Network Working Group                                      G. Golovinsky
Internet-Draft                                               S. Johnston
Intended status: Experimental
Expires: April 12, 2013                                          D. Birk
                                           Ruhr University Bochum; Horst
                                                Goertz Institute for IT
                                                                Security
                                                         October 9, 2012


        Syslog Extension for Cloud Using Syslog Structured Data
             draft-golovinsky-cloud-services-log-format-03

Abstract

   This document provides an open and extensible log format to be used
   by any cloud entity or cloud application to log and trace activities
   that occur in the cloud.  The logs and traces can be utilized for
   billing, charging, and debugging purposes.  In addition, these logs
   and traces are equally applicable for cloud infrastructure (IaaS),
   platform (PaaS), and application (SaaS) services.  CloudLog is
   different in content, but not in nature from the traditional logging
   as it takes in account transient nature of Identities and resources
   in the cloud.


Status of this Memo

   This Internet-Draft is submitted in full conformance with the
   provisions of BCP 78 and BCP 79.

   Internet-Drafts are working documents of the Internet Engineering
   Task Force (IETF).  Note that other groups may also distribute
   working documents as Internet-Drafts.  The list of current Internet-
   Drafts is at http://datatracker.ietf.org/drafts/current/.
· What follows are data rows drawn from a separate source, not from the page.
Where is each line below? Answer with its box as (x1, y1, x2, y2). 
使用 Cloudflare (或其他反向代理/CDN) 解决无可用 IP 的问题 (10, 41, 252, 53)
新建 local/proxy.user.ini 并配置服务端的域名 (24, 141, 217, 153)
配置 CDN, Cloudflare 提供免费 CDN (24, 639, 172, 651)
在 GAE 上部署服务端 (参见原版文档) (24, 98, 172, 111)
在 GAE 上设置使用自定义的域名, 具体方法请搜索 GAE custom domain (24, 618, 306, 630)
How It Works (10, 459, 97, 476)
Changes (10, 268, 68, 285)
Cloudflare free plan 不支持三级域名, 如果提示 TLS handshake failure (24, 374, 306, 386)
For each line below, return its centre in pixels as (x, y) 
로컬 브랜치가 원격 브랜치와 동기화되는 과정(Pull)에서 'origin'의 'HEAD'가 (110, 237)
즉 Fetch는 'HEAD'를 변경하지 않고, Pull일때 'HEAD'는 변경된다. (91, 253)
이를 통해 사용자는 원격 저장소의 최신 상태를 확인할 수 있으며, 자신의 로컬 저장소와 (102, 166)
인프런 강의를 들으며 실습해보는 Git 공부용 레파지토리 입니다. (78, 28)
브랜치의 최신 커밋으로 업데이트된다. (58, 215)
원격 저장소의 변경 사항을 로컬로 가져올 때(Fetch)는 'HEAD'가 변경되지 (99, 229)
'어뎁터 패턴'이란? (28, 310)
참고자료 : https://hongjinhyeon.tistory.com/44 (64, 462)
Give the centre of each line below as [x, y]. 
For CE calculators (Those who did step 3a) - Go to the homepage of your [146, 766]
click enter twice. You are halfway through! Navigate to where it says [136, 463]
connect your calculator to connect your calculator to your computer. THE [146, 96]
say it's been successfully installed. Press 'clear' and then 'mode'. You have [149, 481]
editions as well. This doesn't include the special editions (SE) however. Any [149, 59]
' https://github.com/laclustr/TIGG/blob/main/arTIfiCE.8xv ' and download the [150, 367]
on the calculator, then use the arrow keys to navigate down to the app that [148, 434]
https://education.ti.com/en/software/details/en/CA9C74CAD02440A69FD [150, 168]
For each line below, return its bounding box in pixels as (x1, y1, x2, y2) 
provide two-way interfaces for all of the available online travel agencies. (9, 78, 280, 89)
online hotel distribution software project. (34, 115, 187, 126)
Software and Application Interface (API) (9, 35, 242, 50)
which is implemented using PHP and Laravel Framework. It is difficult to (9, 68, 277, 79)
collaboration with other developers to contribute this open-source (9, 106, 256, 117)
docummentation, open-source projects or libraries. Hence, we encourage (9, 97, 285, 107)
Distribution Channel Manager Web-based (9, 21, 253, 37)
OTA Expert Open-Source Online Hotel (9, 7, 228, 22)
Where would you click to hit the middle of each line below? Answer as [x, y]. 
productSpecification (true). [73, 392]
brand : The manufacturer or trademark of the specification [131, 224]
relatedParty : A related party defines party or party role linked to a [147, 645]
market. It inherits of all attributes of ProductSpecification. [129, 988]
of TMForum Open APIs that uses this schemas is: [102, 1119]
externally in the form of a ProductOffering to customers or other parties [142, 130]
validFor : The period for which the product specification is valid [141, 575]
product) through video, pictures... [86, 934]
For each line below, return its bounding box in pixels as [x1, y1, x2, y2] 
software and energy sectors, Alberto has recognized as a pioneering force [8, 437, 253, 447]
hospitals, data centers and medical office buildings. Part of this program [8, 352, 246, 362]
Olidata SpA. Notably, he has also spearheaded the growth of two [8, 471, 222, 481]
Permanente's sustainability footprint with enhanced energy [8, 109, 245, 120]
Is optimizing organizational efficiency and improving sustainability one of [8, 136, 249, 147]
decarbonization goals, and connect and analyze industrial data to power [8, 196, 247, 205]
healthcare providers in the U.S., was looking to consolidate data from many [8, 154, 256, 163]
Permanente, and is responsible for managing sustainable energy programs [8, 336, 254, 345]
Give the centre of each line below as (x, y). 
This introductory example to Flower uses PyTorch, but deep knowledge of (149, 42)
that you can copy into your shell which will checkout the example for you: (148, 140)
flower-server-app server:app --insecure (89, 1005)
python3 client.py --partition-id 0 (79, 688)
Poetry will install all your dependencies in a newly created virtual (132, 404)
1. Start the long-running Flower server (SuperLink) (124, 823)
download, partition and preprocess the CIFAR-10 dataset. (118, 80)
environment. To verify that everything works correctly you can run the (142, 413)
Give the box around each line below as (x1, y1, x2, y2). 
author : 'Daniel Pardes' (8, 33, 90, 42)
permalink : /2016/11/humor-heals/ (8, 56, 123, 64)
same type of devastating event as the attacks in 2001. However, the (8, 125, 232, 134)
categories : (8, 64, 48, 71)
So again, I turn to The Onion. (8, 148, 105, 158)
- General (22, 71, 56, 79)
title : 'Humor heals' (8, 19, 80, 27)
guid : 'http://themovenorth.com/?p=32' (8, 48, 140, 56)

   Internet-Drafts are draft documents valid for a maximum of six months
   and may be updated, replaced, or obsoleted by other documents at any
   time.  It is inappropriate to use Internet-Drafts as reference
   material or to cite them other than as "work in progress."

   This Internet-Draft will expire on April 12, 2013.

Copyright Notice

   Copyright (c) 2012 IETF Trust and the persons identified as the
   document authors.  All rights reserved.




Golovinsky, et al.       Expires April 12, 2013                 [Page 1]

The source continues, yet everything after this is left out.